Before Jordan can respond, Karen jumps in, recognizing that her chance to sell her sob story is quickly fading. She pulls out the performance she needs to give, and the camera pulls in on her face, completely cropping Freddie out of the shot (and symbolically, out of the story). The minute the camera cuts, Karen drops the facade of sadness and goes into networking mode, telling Jordan what he wants to hear in order to get him to keep liking her. The minute he leaves her sight, Karen turns on Freddie, asking him why she’s trying to fuck this up for her. Their dad joins in, giving Freddie a disappointed look that is almost, but not quite, as disparaging as Freddie’s own.

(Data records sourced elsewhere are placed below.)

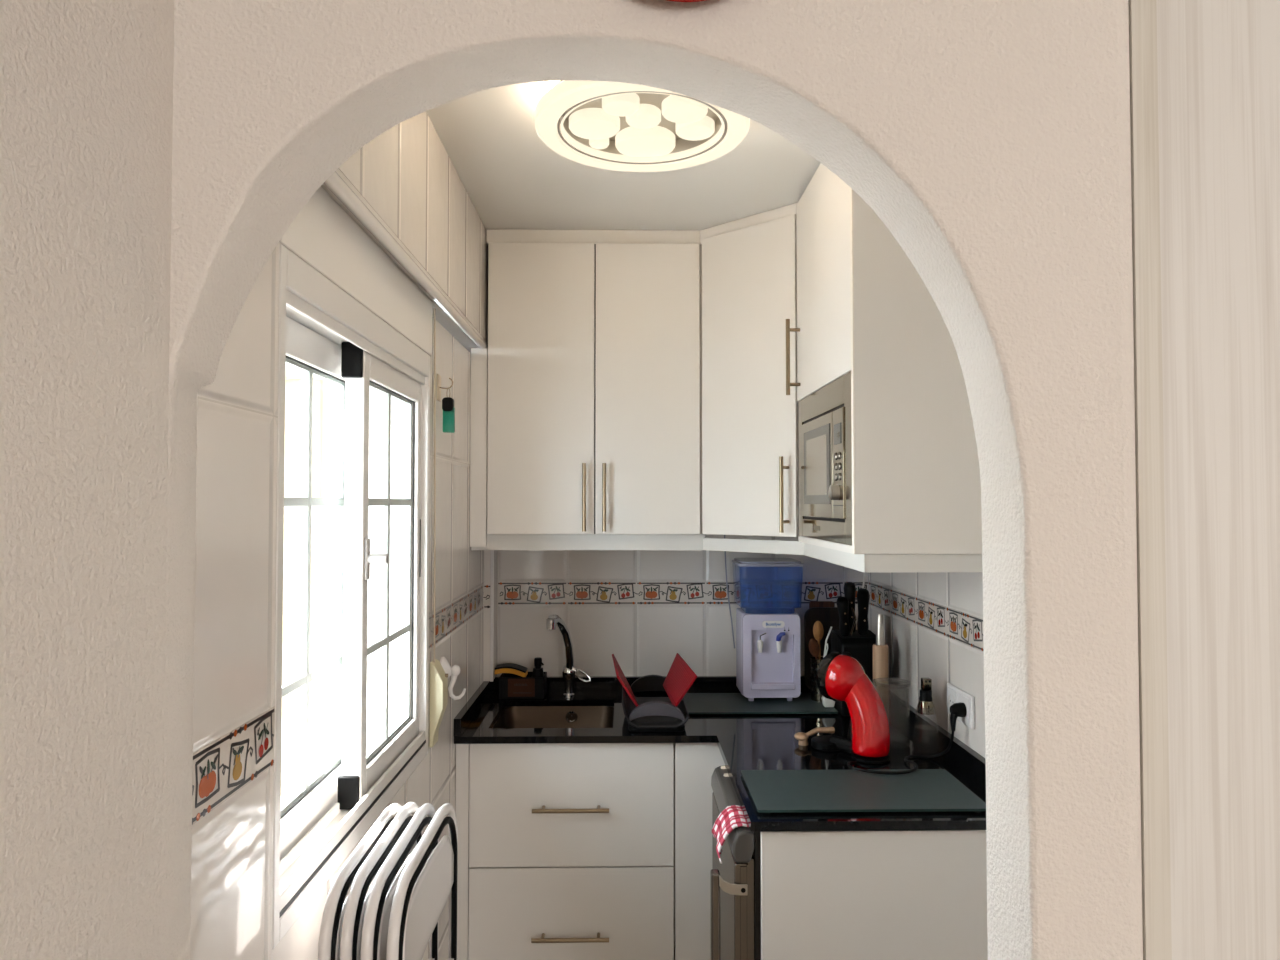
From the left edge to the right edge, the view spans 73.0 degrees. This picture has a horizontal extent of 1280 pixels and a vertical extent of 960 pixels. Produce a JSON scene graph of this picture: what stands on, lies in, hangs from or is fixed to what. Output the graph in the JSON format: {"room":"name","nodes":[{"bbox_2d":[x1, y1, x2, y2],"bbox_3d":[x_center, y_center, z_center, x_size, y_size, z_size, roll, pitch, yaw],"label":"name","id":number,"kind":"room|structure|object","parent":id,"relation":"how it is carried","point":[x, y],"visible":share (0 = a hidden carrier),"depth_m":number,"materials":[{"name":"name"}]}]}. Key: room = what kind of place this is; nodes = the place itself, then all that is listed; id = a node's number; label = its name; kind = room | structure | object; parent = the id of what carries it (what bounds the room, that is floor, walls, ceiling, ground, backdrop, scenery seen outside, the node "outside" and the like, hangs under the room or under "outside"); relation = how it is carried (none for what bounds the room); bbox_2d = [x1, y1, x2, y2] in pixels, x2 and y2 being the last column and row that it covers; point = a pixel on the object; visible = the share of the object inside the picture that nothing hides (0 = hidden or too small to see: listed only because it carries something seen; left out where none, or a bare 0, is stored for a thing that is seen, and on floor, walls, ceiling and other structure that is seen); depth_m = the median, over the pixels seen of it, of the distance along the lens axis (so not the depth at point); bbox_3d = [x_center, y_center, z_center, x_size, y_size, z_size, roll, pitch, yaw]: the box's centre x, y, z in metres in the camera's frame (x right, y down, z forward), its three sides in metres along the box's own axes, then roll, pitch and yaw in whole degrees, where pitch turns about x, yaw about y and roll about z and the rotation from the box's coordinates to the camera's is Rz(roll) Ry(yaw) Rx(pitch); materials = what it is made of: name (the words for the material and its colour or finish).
{"room":"kitchen","nodes":[
{"label":"kitchen","id":0,"kind":"room"},
{"bbox_2d":[0,0,487,959],"bbox_3d":[-0.579,0.346,-0.074,0.280,2.425,6.290,0,-2,-1],"label":"wall","id":1,"kind":"structure","parent":0,"point":[86,86],"depth_m":0.80,"materials":[{"name":"white paint"}]},
{"bbox_2d":[192,707,274,824],"bbox_3d":[-0.503,0.350,1.075,0.002,0.079,0.242,0,-2,-1],"label":"trim","id":2,"kind":"structure","parent":1,"relation":"attached to","point":[229,763],"depth_m":1.06,"materials":[{"name":"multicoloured tile"}]},
{"bbox_2d":[272,244,429,949],"bbox_3d":[-0.569,0.169,1.669,0.161,0.980,0.935,0,-2,-1],"label":"window","id":3,"kind":"structure","parent":1,"relation":"in","point":[326,334],"depth_m":1.66,"materials":[{"name":"white metal"}]},
{"bbox_2d":[281,365,334,795],"bbox_3d":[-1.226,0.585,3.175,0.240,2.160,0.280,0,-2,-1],"label":"window pane","id":4,"kind":"structure","parent":3,"relation":"in","point":[323,391],"depth_m":3.08,"materials":[{"name":"white"}]},
{"bbox_2d":[279,186,431,355],"bbox_3d":[-0.620,-0.389,1.683,0.219,0.137,0.946,0,-2,-1],"label":"trim","id":5,"kind":"structure","parent":1,"relation":"attached to","point":[322,234],"depth_m":1.55,"materials":[{"name":"white paint"}]},
{"bbox_2d":[321,169,487,352],"bbox_3d":[-0.612,-0.449,1.972,0.284,0.034,2.000,0,-2,-1],"label":"trim","id":6,"kind":"structure","parent":1,"relation":"attached to","point":[337,185],"depth_m":1.74,"materials":[{"name":"beige painted wood"}]},
{"bbox_2d":[433,308,435,662],"bbox_3d":[-0.516,0.018,2.176,0.005,0.900,0.020,0,-2,8],"label":"strap","id":7,"kind":"object","parent":1,"relation":"attached to","point":[434,308],"visible":0.91,"depth_m":2.17,"materials":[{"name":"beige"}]},
{"bbox_2d":[429,659,447,746],"bbox_3d":[-0.503,0.558,2.172,0.037,0.209,0.060,0,-2,-1],"label":"strap winder","id":8,"kind":"object","parent":1,"relation":"attached to","point":[438,677],"visible":1,"depth_m":2.14,"materials":[{"name":"beige plastic"}]},
{"bbox_2d":[437,374,452,401],"bbox_3d":[-0.504,-0.239,2.244,0.039,0.067,0.040,0,-2,-1],"label":"wall hook","id":9,"kind":"object","parent":1,"relation":"attached to","point":[439,387],"visible":1,"depth_m":2.24,"materials":[{"name":"beige"}]},
{"bbox_2d":[442,389,454,432],"bbox_3d":[-0.496,-0.181,2.242,0.031,0.116,0.018,0,-2,-1],"label":"key fob","id":10,"kind":"object","parent":9,"relation":"hanging from","point":[448,408],"visible":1,"depth_m":2.23,"materials":[{"name":"green plastic"}]},
{"bbox_2d":[440,656,465,699],"bbox_3d":[-0.492,0.525,2.289,0.064,0.115,0.078,0,-2,-1],"label":"hook","id":11,"kind":"object","parent":1,"relation":"attached to","point":[455,670],"visible":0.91,"depth_m":2.28,"materials":[{"name":"white plastic"}]},
{"bbox_2d":[429,585,483,647],"bbox_3d":[-0.529,0.389,2.549,0.002,0.079,0.828,0,-2,-1],"label":"trim","id":12,"kind":"structure","parent":1,"relation":"attached to","point":[452,616],"depth_m":2.46,"materials":[{"name":"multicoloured tile"}]},
{"bbox_2d":[456,744,469,959],"bbox_3d":[-0.509,1.187,2.479,0.037,0.878,0.024,0,-2,-1],"label":"trim","id":13,"kind":"structure","parent":1,"relation":"attached to","point":[462,750],"depth_m":2.47,"materials":[{"name":"white paint"}]},
{"bbox_2d":[470,348,487,546],"bbox_3d":[-0.506,-0.102,2.721,0.051,0.623,0.028,0,-2,-1],"label":"trim","id":14,"kind":"structure","parent":1,"relation":"attached to","point":[478,417],"depth_m":2.71,"materials":[{"name":"white paint"}]},
{"bbox_2d":[483,585,489,607],"bbox_3d":[-0.525,0.400,2.966,0.025,0.079,0.001,0,-2,-1],"label":"trim","id":15,"kind":"structure","parent":1,"relation":"attached to","point":[486,596],"depth_m":2.97,"materials":[{"name":"beige tile"}]},
{"bbox_2d":[483,550,497,681],"bbox_3d":[-0.520,-0.047,3.028,0.036,1.475,0.111,0,-2,-1],"label":"trim","id":16,"kind":"structure","parent":1,"relation":"attached to","point":[490,556],"depth_m":2.96,"materials":[{"name":"white plastic"}]},
{"bbox_2d":[487,242,699,533],"bbox_3d":[-0.148,-0.284,2.881,0.664,0.915,0.428,0,-2,-1],"label":"upper cabinet","id":17,"kind":"object","parent":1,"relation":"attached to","point":[594,349],"visible":1,"depth_m":2.71,"materials":[{"name":"white paint"}]},
{"bbox_2d":[426,81,819,229],"bbox_3d":[0.939,-0.913,0.091,3.320,0.100,6.500,0,-2,-1],"label":"ceiling","id":18,"kind":"structure","parent":0,"point":[512,179],"depth_m":2.32,"materials":[{"name":"white paint"}]},
{"bbox_2d":[535,80,749,171],"bbox_3d":[0.005,-0.772,1.812,0.446,0.089,0.446,0,-2,-1],"label":"ceiling lamp","id":19,"kind":"object","parent":18,"relation":"attached to","point":[616,126],"visible":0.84,"depth_m":1.82,"materials":[{"name":"beige"}]},
{"bbox_2d":[161,0,1142,959],"bbox_3d":[0.256,0.372,0.923,1.497,2.425,0.113,0,-2,-1],"label":"wall","id":20,"kind":"structure","parent":0,"point":[991,139],"depth_m":0.89,"materials":[{"name":"white paint"}]},
{"bbox_2d":[667,0,706,1],"bbox_3d":[0.046,-0.597,0.878,0.238,0.238,0.021,0,-2,-1],"label":"dish","id":21,"kind":"object","parent":20,"relation":"attached to","point":[667,0],"visible":1,"depth_m":0.87,"materials":[{"name":"red ceramic"}]},
{"bbox_2d":[1128,0,1279,959],"bbox_3d":[0.825,0.377,0.902,0.620,2.406,0.026,0,-2,-1],"label":"door","id":22,"kind":"structure","parent":20,"relation":"in","point":[1205,74],"depth_m":0.90,"materials":[{"name":"beige wood"}]},
{"bbox_2d":[496,533,867,945],"bbox_3d":[0.135,0.431,3.143,1.820,2.425,0.120,0,-2,-1],"label":"wall","id":23,"kind":"structure","parent":0,"point":[644,639],"depth_m":3.08,"materials":[{"name":"white tile"}]},
{"bbox_2d":[498,582,867,604],"bbox_3d":[0.156,0.403,3.083,1.323,0.079,0.002,0,-2,-1],"label":"trim","id":24,"kind":"structure","parent":23,"relation":"attached to","point":[513,593],"depth_m":3.08,"materials":[{"name":"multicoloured tile"}]},
{"bbox_2d":[700,214,798,536],"bbox_3d":[0.504,-0.293,2.784,0.631,0.927,0.645,0,-2,-1],"label":"upper cabinet","id":25,"kind":"object","parent":23,"relation":"attached to","point":[749,422],"visible":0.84,"depth_m":2.58,"materials":[{"name":"white paint"}]},
{"bbox_2d":[486,203,796,244],"bbox_3d":[0.021,-0.770,2.704,1.005,0.045,0.208,0,-2,15],"label":"trim","id":26,"kind":"structure","parent":25,"relation":"on","point":[492,235],"depth_m":2.73,"materials":[{"name":"white paint"}]},
{"bbox_2d":[471,534,981,571],"bbox_3d":[0.234,0.187,2.390,1.608,0.050,0.506,-1,-2,40],"label":"valance","id":27,"kind":"object","parent":25,"relation":"attached to","point":[860,562],"visible":0.74,"depth_m":2.64,"materials":[{"name":"white wood"}]},
{"bbox_2d":[724,535,734,647],"bbox_3d":[0.316,0.386,3.051,0.041,0.410,0.009,-1,-2,23],"label":"cord","id":28,"kind":"object","parent":25,"relation":"hanging from","point":[724,535],"visible":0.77,"depth_m":3.05,"materials":[{"name":"grey plastic"}]},
{"bbox_2d":[855,572,865,614],"bbox_3d":[0.761,0.360,3.026,0.067,0.363,0.012,-1,-2,43],"label":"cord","id":29,"kind":"object","parent":25,"relation":"hanging from","point":[864,572],"visible":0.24,"depth_m":3.01,"materials":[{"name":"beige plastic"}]},
{"bbox_2d":[868,572,984,757],"bbox_3d":[0.909,0.402,2.044,0.150,2.425,2.105,0,-2,-1],"label":"wall","id":30,"kind":"structure","parent":0,"point":[916,652],"depth_m":2.42,"materials":[{"name":"tile"}]},
{"bbox_2d":[786,163,981,553],"bbox_3d":[0.622,-0.320,2.165,0.418,0.974,0.606,0,-2,-1],"label":"upper cabinet","id":31,"kind":"object","parent":30,"relation":"attached to","point":[864,309],"visible":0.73,"depth_m":1.86,"materials":[{"name":"white paint"}]},
{"bbox_2d":[798,371,851,544],"bbox_3d":[0.617,-0.040,2.166,0.371,0.379,0.586,0,-2,-1],"label":"microwave","id":32,"kind":"object","parent":31,"relation":"in","point":[824,416],"visible":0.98,"depth_m":2.10,"materials":[{"name":"grey metal"}]},
{"bbox_2d":[868,582,983,651],"bbox_3d":[0.833,0.376,2.070,0.002,0.079,2.052,0,-2,-1],"label":"trim","id":33,"kind":"structure","parent":30,"relation":"attached to","point":[962,627],"depth_m":2.45,"materials":[{"name":"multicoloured tile"}]},
{"bbox_2d":[947,683,974,729],"bbox_3d":[0.824,0.580,2.228,0.011,0.082,0.167,0,-2,-1],"label":"wall socket","id":34,"kind":"object","parent":30,"relation":"attached to","point":[955,694],"visible":0.77,"depth_m":2.19,"materials":[{"name":"white plastic"}]},
{"bbox_3d":[0.939,1.611,0.023,3.320,0.100,6.500,0,-2,-1],"label":"floor","id":35,"kind":"structure","parent":0,"visible":0},
{"bbox_2d":[318,803,401,959],"bbox_3d":[-0.417,1.067,1.317,0.027,1.056,0.429,0,-2,-1],"label":"folding chair","id":36,"kind":"object","parent":35,"relation":"on","point":[333,913],"visible":0.27,"depth_m":1.18,"materials":[{"name":"white plastic"}]},
{"bbox_2d":[340,802,422,959],"bbox_3d":[-0.391,1.067,1.323,0.027,1.056,0.429,0,-2,-1],"label":"folding chair","id":37,"kind":"object","parent":35,"relation":"on","point":[354,912],"visible":0.3,"depth_m":1.20,"materials":[{"name":"white plastic"}]},
{"bbox_2d":[360,803,438,959],"bbox_3d":[-0.362,1.067,1.318,0.027,1.056,0.429,0,-2,-1],"label":"folding chair","id":38,"kind":"object","parent":35,"relation":"on","point":[379,902],"visible":0.41,"depth_m":1.22,"materials":[{"name":"white plastic"}]},
{"bbox_2d":[386,803,457,959],"bbox_3d":[-0.329,1.067,1.319,0.027,1.056,0.429,0,-2,-1],"label":"folding chair","id":39,"kind":"object","parent":35,"relation":"on","point":[424,886],"visible":1,"depth_m":1.33,"materials":[{"name":"white plastic"}]},
{"bbox_2d":[468,743,673,959],"bbox_3d":[-0.200,1.193,2.736,0.585,0.880,0.620,0,-2,-1],"label":"base cabinet","id":40,"kind":"object","parent":35,"relation":"on","point":[571,845],"visible":0.88,"depth_m":2.47,"materials":[{"name":"white paint"}]},
{"bbox_2d":[454,689,985,831],"bbox_3d":[0.150,0.735,2.431,1.352,0.020,1.284,0,-2,-1],"label":"countertop","id":41,"kind":"structure","parent":40,"relation":"on","point":[744,741],"depth_m":2.40,"materials":[{"name":"black stone"}]},
{"bbox_2d":[454,681,492,736],"bbox_3d":[-0.521,0.708,2.742,0.021,0.050,0.598,0,-2,-1],"label":"upstand","id":42,"kind":"object","parent":41,"relation":"on","point":[474,704],"visible":0.8,"depth_m":2.63,"materials":[{"name":"black stone"}]},
{"bbox_2d":[499,672,546,698],"bbox_3d":[-0.400,0.703,2.964,0.153,0.072,0.103,0,-2,-1],"label":"sponge caddy","id":43,"kind":"object","parent":41,"relation":"on","point":[511,686],"visible":0.93,"depth_m":2.92,"materials":[{"name":"black plastic"}]},
{"bbox_2d":[495,663,527,676],"bbox_3d":[-0.441,0.653,2.966,0.105,0.039,0.070,0,-2,-1],"label":"sponge","id":44,"kind":"object","parent":43,"relation":"on","point":[512,668],"visible":1,"depth_m":2.93,"materials":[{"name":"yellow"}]},
{"bbox_2d":[532,657,543,676],"bbox_3d":[-0.350,0.671,2.968,0.044,0.122,0.044,0,-2,-1],"label":"soap bottle","id":45,"kind":"object","parent":43,"relation":"in","point":[537,671],"visible":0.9,"depth_m":2.96,"materials":[{"name":"black plastic"}]},
{"bbox_2d":[493,706,613,727],"bbox_3d":[-0.265,0.833,2.715,0.405,0.159,0.400,0,-2,-1],"label":"sink","id":46,"kind":"object","parent":41,"relation":"in","point":[511,716],"visible":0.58,"depth_m":2.90,"materials":[{"name":"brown metal"}]},
{"bbox_2d":[546,614,590,696],"bbox_3d":[-0.266,0.590,2.905,0.109,0.294,0.183,-1,-2,44],"label":"tap","id":47,"kind":"object","parent":41,"relation":"on","point":[569,671],"visible":1,"depth_m":2.94,"materials":[{"name":"silver metal"}]},
{"bbox_2d":[493,676,808,690],"bbox_3d":[0.139,0.719,3.063,1.353,0.044,0.021,0,-2,-1],"label":"upstand","id":48,"kind":"object","parent":41,"relation":"on","point":[597,682],"visible":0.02,"depth_m":3.05,"materials":[{"name":"black stone"}]},
{"bbox_2d":[612,653,697,731],"bbox_3d":[0.039,0.642,2.677,0.256,0.177,0.375,0,-2,-1],"label":"dish rack","id":49,"kind":"object","parent":41,"relation":"on","point":[670,713],"visible":1,"depth_m":2.58,"materials":[{"name":"grey plastic"}]},
{"bbox_2d":[622,686,689,727],"bbox_3d":[0.043,0.683,2.676,0.195,0.074,0.375,0,-2,-1],"label":"tray","id":50,"kind":"object","parent":49,"relation":"on","point":[671,711],"depth_m":2.53,"materials":[{"name":"black plastic"}]},
{"bbox_2d":[710,765,760,959],"bbox_3d":[0.465,1.145,2.030,0.639,0.819,0.468,0,-2,-1],"label":"oven","id":51,"kind":"object","parent":41,"relation":"attached to","point":[735,883],"visible":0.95,"depth_m":1.82,"materials":[{"name":"silver"}]},
{"bbox_2d":[712,805,748,863],"bbox_3d":[0.199,0.771,1.891,0.073,0.085,0.125,0,-2,-1],"label":"tea towel","id":52,"kind":"object","parent":51,"relation":"on","point":[731,817],"visible":0.84,"depth_m":1.89,"materials":[{"name":"red fabric"}]},
{"bbox_2d":[684,693,837,713],"bbox_3d":[0.366,0.730,2.826,0.501,0.010,0.275,0,-2,-1],"label":"board","id":53,"kind":"object","parent":41,"relation":"on","point":[696,703],"visible":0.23,"depth_m":2.78,"materials":[{"name":"grey"}]},
{"bbox_2d":[732,558,803,700],"bbox_3d":[0.428,0.498,2.915,0.215,0.458,0.226,0,-2,-1],"label":"water dispenser","id":54,"kind":"object","parent":53,"relation":"on","point":[767,632],"visible":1,"depth_m":2.84,"materials":[{"name":"grey plastic"}]},
{"bbox_2d":[751,682,794,689],"bbox_3d":[0.433,0.673,2.822,0.144,0.020,0.032,0,-2,-1],"label":"drip tray","id":55,"kind":"object","parent":54,"relation":"on","point":[754,685],"depth_m":2.81,"materials":[{"name":"grey plastic"}]},
{"bbox_2d":[810,656,822,701],"bbox_3d":[0.600,0.657,2.862,0.070,0.137,0.070,0,-2,-1],"label":"utensil holder","id":56,"kind":"object","parent":53,"relation":"on","point":[816,695],"visible":0.32,"depth_m":2.84,"materials":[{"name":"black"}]},
{"bbox_2d":[809,639,819,658],"bbox_3d":[0.591,0.620,2.847,0.089,0.203,0.023,1,-2,-39],"label":"wooden spoon","id":57,"kind":"object","parent":56,"relation":"in","point":[814,648],"visible":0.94,"depth_m":2.83,"materials":[{"name":"brown wood"}]},
{"bbox_2d":[813,621,823,659],"bbox_3d":[0.594,0.592,2.848,0.026,0.260,0.049,-2,-2,45],"label":"wooden spoon","id":58,"kind":"object","parent":56,"relation":"in","point":[818,631],"visible":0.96,"depth_m":2.84,"materials":[{"name":"brown wood"}]},
{"bbox_2d":[813,621,823,640],"bbox_3d":[0.586,0.496,2.843,0.035,0.067,0.013,0,-2,-1],"label":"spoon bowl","id":59,"kind":"object","parent":58,"relation":"on","point":[818,631],"depth_m":2.84,"materials":[{"name":"brown wood"}]},
{"bbox_2d":[823,627,831,657],"bbox_3d":[0.608,0.601,2.837,0.048,0.243,0.013,-1,-2,40],"label":"whisk","id":60,"kind":"object","parent":56,"relation":"in","point":[826,643],"visible":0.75,"depth_m":2.83,"materials":[{"name":"white metal"}]},
{"bbox_2d":[822,696,834,706],"bbox_3d":[0.602,0.701,2.760,0.039,0.044,0.030,0,-2,-1],"label":"packet","id":61,"kind":"object","parent":53,"relation":"on","point":[826,702],"visible":0.48,"depth_m":2.75,"materials":[{"name":"white paper"}]},
{"bbox_2d":[794,727,834,745],"bbox_3d":[0.479,0.704,2.385,0.121,0.040,0.046,1,-2,-24],"label":"spoon rest","id":62,"kind":"object","parent":41,"relation":"on","point":[802,737],"visible":1,"depth_m":2.37,"materials":[{"name":"brown wood"}]},
{"bbox_2d":[794,732,807,740],"bbox_3d":[0.442,0.702,2.368,0.038,0.020,0.047,0,-2,-1],"label":"bowl","id":63,"kind":"object","parent":62,"relation":"on","point":[800,736],"depth_m":2.35,"materials":[{"name":"brown wood"}]},
{"bbox_2d":[804,607,838,689],"bbox_3d":[0.663,0.595,3.045,0.168,0.292,0.016,0,-2,-1],"label":"cutting board","id":64,"kind":"object","parent":41,"relation":"on","point":[828,616],"visible":0.45,"depth_m":3.04,"materials":[{"name":"black plastic"}]},
{"bbox_2d":[809,601,834,608],"bbox_3d":[0.644,0.585,3.059,0.090,0.312,0.008,0,-2,-1],"label":"cutting board","id":65,"kind":"object","parent":41,"relation":"on","point":[812,604],"visible":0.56,"depth_m":3.06,"materials":[{"name":"brown wood"}]},
{"bbox_2d":[811,651,889,763],"bbox_3d":[0.549,0.589,2.280,0.227,0.263,0.129,-1,-2,38],"label":"coffee machine","id":66,"kind":"object","parent":41,"relation":"on","point":[839,677],"visible":1,"depth_m":2.23,"materials":[{"name":"red plastic"}]},
{"bbox_2d":[811,735,851,752],"bbox_3d":[0.527,0.703,2.317,0.142,0.036,0.087,-1,-2,44],"label":"drip tray","id":67,"kind":"object","parent":66,"relation":"on","point":[823,742],"depth_m":2.30,"materials":[{"name":"black plastic"}]},
{"bbox_2d":[830,630,875,715],"bbox_3d":[0.688,0.610,2.757,0.128,0.247,0.160,0,-2,-1],"label":"knife block","id":68,"kind":"object","parent":41,"relation":"on","point":[860,647],"visible":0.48,"depth_m":2.68,"materials":[{"name":"black plastic"}]},
{"bbox_2d":[836,597,849,635],"bbox_3d":[0.639,0.429,2.722,0.040,0.125,0.078,-1,-2,19],"label":"knife","id":69,"kind":"object","parent":68,"relation":"on","point":[842,603],"visible":1,"depth_m":2.71,"materials":[{"name":"black plastic"}]},
{"bbox_2d":[844,582,855,632],"bbox_3d":[0.671,0.406,2.765,0.039,0.164,0.074,0,-2,13],"label":"knife","id":70,"kind":"object","parent":68,"relation":"on","point":[849,587],"visible":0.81,"depth_m":2.74,"materials":[{"name":"black plastic"}]},
{"bbox_2d":[850,606,856,634],"bbox_3d":[0.660,0.436,2.678,0.019,0.092,0.029,0,-2,-1],"label":"knife","id":71,"kind":"object","parent":68,"relation":"on","point":[853,612],"visible":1,"depth_m":2.67,"materials":[{"name":"black plastic"}]},
{"bbox_2d":[856,588,869,634],"bbox_3d":[0.701,0.415,2.723,0.040,0.150,0.096,0,-2,10],"label":"knife","id":72,"kind":"object","parent":68,"relation":"on","point":[863,596],"visible":1,"depth_m":2.71,"materials":[{"name":"black plastic"}]},
{"bbox_2d":[741,769,985,812],"bbox_3d":[0.497,0.708,1.973,0.501,0.010,0.275,0,-2,-1],"label":"board","id":73,"kind":"object","parent":41,"relation":"on","point":[920,790],"visible":0.91,"depth_m":1.95,"materials":[{"name":"grey"}]},
{"bbox_2d":[873,614,888,719],"bbox_3d":[0.723,0.566,2.599,0.046,0.326,0.046,0,-2,-1],"label":"rolling pin","id":74,"kind":"object","parent":41,"relation":"on","point":[880,649],"visible":0.8,"depth_m":2.58,"materials":[{"name":"brown wood"}]},
{"bbox_2d":[874,677,910,744],"bbox_3d":[0.689,0.636,2.366,0.099,0.172,0.099,0,-2,-1],"label":"jar","id":75,"kind":"object","parent":41,"relation":"on","point":[884,677],"visible":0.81,"depth_m":2.35,"materials":[{"name":"clear glass"}]},
{"bbox_2d":[847,702,966,773],"bbox_3d":[0.666,0.640,2.159,0.319,0.156,0.140,1,-2,-19],"label":"power cable","id":76,"kind":"object","parent":41,"relation":"on","point":[959,709],"visible":1,"depth_m":2.18,"materials":[{"name":"black plastic"}]},
{"bbox_2d":[912,678,939,751],"bbox_3d":[0.763,0.625,2.308,0.072,0.191,0.072,0,-2,-1],"label":"oil bottle","id":77,"kind":"object","parent":41,"relation":"on","point":[926,739],"visible":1,"depth_m":2.29,"materials":[{"name":"clear glass"}]},
{"bbox_2d":[889,690,985,782],"bbox_3d":[0.816,0.702,2.433,0.021,0.044,1.262,0,-2,-1],"label":"upstand","id":78,"kind":"object","parent":41,"relation":"on","point":[970,759],"visible":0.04,"depth_m":2.28,"materials":[{"name":"black stone"}]},
{"bbox_2d":[675,743,724,959],"bbox_3d":[0.239,1.190,2.483,0.276,0.872,0.019,0,-2,-1],"label":"filler panel","id":79,"kind":"object","parent":35,"relation":"on","point":[695,763],"visible":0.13,"depth_m":2.48,"materials":[{"name":"white paint"}]},
{"bbox_2d":[760,830,987,959],"bbox_3d":[0.545,1.170,1.801,0.584,0.876,0.018,0,-2,-1],"label":"end panel","id":80,"kind":"object","parent":35,"relation":"on","point":[826,895],"visible":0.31,"depth_m":1.80,"materials":[{"name":"white paint"}]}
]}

Freddie goes back to the shed, and notices that Effy’s left her bracelet behind. Was it an accident or on purpose? I’m inclined to say I think Effy left it to invite him into her life. JJ comes in to remind Freddie that they’ve all been friends since primary school and to tell Freddie that he should feel badly about upsetting the status quo. “Why don’t you want to be friends with us anymore,” and I can’t tell if JJ honestly doesn’t understand what’s going on or if he thinks that guilt will get things back to normal. “Anyway, what else are you going to do?” JJ asks Freddie.
The answer, we find out, is to go to Effy’s house. To reach out for what he wants. To take action. He hesitates outside the door, and says, “I hope you’re okay.” The scene cuts to Effy moodily smoking at the kitchen table, and pans out to reveal her parents arguing about their divorce and moodily smoking as well. In this moment, Effy doesn’t get to be upset. She doesn’t get to be anyone but her. The doorbell rings, giving Effy an excuse to exit the argument (and giving her the option of being upset, now that she’s out of her parents’ gaze). Freddie looks nervous, like he can’t quite believe that he’s doing this. In the same way that Effy tells Freddie that she’s come to see his shed, Freddie cheerily says, “what’s up?” He’s doing his best to make an awkward situation easier, even though he can clearly hear her parents arguing in the background.
Effy doesn’t say anything. She just turns around and walks back into the house. But she doesn’t shut the door behind herself, so Freddie follows. They sit silently on the couch, both of them staring straight ahead, just like in class, listening to her parents argue. Unlike Freddie, Effy is incredibly articulate when she wants to be. But sometimes she can’t talk about what she’s going through, and this is one of those times. She chooses to show him instead, being vulnerable without having to admit that it hurts. Effy steals a glance at Freddie.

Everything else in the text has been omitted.